Of all the lines below, output only those starting at the one with "Express check-in/out available" and ending at the one with "Web page text", both ends included, exactly as written.

=== Begin Enclosure ===

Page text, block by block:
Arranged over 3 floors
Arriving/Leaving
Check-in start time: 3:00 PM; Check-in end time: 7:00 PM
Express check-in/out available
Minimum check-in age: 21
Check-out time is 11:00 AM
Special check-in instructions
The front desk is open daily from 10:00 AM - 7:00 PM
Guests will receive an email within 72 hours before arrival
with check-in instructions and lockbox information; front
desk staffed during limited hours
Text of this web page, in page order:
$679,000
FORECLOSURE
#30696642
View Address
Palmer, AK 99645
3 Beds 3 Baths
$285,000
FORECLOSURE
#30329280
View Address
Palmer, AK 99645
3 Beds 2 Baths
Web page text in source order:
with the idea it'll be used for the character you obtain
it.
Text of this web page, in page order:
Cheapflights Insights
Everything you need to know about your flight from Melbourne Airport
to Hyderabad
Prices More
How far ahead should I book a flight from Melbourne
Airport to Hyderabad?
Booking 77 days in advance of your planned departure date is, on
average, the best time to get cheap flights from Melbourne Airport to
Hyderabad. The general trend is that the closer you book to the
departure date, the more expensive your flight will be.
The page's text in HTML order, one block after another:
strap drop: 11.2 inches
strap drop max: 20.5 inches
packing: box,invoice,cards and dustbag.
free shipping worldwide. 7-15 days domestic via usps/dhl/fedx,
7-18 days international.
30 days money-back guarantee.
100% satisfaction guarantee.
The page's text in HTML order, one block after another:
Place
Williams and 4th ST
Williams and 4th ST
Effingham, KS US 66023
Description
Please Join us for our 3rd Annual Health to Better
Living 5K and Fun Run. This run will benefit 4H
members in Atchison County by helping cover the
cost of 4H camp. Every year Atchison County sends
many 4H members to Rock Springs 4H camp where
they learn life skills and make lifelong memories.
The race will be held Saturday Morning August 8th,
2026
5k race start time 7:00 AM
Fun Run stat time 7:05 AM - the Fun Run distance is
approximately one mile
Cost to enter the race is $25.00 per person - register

=== End Enclosure ===
=== Begin Enclosure ===

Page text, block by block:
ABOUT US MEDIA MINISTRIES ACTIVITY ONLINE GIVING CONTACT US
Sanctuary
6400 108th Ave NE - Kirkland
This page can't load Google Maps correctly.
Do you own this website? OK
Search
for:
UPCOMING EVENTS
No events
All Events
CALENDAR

=== End Enclosure ===

[SOLUTION FOR THIS PROBLEM]:
Express check-in/out available
Minimum check-in age: 21
Check-out time is 11:00 AM
Special check-in instructions
The front desk is open daily from 10:00 AM - 7:00 PM
Guests will receive an email within 72 hours before arrival
with check-in instructions and lockbox information; front
desk staffed during limited hours
Text of this web page, in page order:
$679,000
FORECLOSURE
#30696642
View Address
Palmer, AK 99645
3 Beds 3 Baths
$285,000
FORECLOSURE
#30329280
View Address
Palmer, AK 99645
3 Beds 2 Baths
Web page text in source order:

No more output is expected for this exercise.